Records contained in a dataset:

————————

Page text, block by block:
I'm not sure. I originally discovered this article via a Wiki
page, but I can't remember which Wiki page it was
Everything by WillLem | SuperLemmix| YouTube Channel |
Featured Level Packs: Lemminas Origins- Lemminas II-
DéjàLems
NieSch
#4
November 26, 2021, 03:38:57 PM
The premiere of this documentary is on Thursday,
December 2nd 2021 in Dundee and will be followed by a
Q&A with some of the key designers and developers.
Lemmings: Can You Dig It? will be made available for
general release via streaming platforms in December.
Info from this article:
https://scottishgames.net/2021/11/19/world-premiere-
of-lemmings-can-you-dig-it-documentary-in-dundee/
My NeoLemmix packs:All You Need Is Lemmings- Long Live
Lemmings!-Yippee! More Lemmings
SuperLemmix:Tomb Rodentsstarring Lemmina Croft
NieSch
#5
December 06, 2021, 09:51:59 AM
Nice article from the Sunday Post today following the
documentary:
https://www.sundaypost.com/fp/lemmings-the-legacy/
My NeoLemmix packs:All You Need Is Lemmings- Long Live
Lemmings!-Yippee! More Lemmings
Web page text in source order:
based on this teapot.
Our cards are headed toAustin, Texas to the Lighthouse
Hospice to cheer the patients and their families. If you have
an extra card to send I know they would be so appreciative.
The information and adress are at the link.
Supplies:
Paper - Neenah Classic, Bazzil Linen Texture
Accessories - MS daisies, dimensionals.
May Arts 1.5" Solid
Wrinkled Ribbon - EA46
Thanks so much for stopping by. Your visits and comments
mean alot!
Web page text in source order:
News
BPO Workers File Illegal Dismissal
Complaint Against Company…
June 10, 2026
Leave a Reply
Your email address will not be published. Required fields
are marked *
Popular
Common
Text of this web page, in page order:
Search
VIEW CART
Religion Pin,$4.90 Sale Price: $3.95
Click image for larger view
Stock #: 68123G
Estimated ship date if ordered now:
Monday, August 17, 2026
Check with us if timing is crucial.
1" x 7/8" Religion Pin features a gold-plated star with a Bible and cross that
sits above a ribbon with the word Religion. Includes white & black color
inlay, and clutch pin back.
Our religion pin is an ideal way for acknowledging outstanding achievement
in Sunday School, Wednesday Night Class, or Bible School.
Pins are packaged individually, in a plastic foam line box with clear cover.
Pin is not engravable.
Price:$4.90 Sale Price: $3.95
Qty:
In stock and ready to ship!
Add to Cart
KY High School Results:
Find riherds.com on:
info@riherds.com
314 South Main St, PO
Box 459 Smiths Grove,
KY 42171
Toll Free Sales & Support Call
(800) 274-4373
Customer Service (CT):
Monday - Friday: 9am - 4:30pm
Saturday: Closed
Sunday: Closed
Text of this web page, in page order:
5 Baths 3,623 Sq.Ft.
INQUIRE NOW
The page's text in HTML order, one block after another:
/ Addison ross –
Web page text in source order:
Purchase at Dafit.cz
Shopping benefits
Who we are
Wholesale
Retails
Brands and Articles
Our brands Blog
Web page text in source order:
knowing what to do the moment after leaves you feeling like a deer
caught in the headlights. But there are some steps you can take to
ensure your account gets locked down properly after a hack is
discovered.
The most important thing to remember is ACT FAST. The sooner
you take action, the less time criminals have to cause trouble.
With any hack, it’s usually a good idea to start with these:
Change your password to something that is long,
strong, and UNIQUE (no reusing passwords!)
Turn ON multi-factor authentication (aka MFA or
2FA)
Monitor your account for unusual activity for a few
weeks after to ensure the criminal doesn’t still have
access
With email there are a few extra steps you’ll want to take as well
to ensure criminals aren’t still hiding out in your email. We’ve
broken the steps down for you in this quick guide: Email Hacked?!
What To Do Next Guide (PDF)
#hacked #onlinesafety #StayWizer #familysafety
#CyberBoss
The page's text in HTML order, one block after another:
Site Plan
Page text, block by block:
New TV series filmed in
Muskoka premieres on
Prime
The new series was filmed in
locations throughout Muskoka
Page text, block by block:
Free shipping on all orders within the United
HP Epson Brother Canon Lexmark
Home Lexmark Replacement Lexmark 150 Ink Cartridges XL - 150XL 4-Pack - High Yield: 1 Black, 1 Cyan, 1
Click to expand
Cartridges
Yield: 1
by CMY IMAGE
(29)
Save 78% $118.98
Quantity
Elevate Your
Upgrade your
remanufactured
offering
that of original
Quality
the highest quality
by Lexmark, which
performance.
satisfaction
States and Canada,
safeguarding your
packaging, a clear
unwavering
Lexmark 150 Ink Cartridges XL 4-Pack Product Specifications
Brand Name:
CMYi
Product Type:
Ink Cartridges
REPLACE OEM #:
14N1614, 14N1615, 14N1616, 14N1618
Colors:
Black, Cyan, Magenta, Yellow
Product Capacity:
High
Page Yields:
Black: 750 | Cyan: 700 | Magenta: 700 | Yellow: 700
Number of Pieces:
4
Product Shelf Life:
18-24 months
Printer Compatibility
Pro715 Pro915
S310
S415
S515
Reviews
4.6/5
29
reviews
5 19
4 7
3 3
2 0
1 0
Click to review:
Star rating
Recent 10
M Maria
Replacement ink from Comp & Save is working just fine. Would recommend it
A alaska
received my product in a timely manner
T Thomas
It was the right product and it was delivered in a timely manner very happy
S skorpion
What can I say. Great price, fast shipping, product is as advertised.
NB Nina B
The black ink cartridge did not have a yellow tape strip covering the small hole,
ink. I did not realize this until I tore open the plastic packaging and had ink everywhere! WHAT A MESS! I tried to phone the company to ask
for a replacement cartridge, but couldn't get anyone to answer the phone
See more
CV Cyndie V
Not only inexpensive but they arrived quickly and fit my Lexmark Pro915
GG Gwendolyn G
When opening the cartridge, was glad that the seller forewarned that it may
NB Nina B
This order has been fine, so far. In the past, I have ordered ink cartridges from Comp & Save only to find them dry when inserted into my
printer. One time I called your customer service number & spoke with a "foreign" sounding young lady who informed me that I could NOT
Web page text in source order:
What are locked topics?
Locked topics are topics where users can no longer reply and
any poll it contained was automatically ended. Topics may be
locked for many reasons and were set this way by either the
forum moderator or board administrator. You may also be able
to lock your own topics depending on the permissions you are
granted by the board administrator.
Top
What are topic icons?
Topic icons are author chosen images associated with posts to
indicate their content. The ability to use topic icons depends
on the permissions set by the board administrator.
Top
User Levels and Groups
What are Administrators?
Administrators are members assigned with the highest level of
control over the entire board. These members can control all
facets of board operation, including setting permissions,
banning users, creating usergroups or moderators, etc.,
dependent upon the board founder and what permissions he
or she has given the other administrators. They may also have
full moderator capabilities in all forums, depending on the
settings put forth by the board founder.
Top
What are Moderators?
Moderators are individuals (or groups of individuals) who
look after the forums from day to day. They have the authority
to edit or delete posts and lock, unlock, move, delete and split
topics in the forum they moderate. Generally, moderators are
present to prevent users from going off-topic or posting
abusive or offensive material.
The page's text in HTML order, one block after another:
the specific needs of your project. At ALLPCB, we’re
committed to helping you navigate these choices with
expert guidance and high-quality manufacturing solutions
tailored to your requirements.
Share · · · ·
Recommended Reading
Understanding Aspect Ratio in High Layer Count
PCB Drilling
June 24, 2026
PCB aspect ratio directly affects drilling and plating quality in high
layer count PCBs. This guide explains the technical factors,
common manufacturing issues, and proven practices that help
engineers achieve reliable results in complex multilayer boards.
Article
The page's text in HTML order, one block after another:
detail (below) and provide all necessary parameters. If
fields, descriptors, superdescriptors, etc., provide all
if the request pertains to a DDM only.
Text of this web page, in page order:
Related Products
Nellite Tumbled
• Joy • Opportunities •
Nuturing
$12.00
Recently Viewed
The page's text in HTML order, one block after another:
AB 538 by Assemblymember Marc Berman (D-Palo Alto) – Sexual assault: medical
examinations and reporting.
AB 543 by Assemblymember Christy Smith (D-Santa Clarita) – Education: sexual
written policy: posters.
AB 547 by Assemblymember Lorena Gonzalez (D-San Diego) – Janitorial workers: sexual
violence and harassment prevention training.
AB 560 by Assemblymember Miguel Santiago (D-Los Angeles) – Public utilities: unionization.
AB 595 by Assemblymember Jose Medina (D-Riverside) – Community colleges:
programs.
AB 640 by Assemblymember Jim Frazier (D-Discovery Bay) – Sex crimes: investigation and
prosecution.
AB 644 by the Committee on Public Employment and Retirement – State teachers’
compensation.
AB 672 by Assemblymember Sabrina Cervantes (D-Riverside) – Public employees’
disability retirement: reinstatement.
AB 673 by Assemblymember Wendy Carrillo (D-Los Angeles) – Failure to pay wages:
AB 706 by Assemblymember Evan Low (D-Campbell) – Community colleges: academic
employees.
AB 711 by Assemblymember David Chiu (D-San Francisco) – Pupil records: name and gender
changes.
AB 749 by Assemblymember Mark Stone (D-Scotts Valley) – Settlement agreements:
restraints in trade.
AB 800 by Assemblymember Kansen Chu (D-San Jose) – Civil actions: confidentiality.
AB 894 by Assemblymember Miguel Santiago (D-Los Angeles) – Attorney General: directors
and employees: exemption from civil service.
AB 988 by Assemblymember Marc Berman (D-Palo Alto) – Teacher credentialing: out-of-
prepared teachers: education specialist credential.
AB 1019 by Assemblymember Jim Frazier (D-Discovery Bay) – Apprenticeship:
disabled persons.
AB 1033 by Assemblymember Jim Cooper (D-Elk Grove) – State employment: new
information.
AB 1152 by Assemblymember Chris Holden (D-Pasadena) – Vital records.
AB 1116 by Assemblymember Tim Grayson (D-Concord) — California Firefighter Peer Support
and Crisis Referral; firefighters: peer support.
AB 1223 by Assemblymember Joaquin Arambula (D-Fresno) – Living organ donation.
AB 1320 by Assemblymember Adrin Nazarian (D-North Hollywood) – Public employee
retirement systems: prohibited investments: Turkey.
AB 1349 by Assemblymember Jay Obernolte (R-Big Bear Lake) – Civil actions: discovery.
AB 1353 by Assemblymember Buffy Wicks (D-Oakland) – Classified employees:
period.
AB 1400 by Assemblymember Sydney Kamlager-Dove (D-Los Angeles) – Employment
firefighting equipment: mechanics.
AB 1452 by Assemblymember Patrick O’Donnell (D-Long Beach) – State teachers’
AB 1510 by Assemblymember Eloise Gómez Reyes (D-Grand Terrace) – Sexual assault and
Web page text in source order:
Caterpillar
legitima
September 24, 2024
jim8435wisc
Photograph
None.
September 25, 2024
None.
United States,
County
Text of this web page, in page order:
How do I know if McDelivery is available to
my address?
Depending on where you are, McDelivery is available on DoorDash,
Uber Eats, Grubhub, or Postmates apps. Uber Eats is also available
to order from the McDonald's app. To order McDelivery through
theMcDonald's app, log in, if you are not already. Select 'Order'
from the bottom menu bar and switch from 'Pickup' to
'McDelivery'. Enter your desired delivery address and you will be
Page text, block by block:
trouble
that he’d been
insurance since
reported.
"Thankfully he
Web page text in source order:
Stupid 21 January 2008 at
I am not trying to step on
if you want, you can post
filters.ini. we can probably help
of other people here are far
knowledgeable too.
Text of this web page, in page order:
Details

————————

» **Aim of the exercise**
Restate word for word the lines above, beginning at the first one and ending at the line that carries "December 06, 2021, 09:51:59 AM".

» **Written answer**
Page text, block by block:
I'm not sure. I originally discovered this article via a Wiki
page, but I can't remember which Wiki page it was
Everything by WillLem | SuperLemmix| YouTube Channel |
Featured Level Packs: Lemminas Origins- Lemminas II-
DéjàLems
NieSch
#4
November 26, 2021, 03:38:57 PM
The premiere of this documentary is on Thursday,
December 2nd 2021 in Dundee and will be followed by a
Q&A with some of the key designers and developers.
Lemmings: Can You Dig It? will be made available for
general release via streaming platforms in December.
Info from this article:
https://scottishgames.net/2021/11/19/world-premiere-
of-lemmings-can-you-dig-it-documentary-in-dundee/
My NeoLemmix packs:All You Need Is Lemmings- Long Live
Lemmings!-Yippee! More Lemmings
SuperLemmix:Tomb Rodentsstarring Lemmina Croft
NieSch
#5
December 06, 2021, 09:51:59 AM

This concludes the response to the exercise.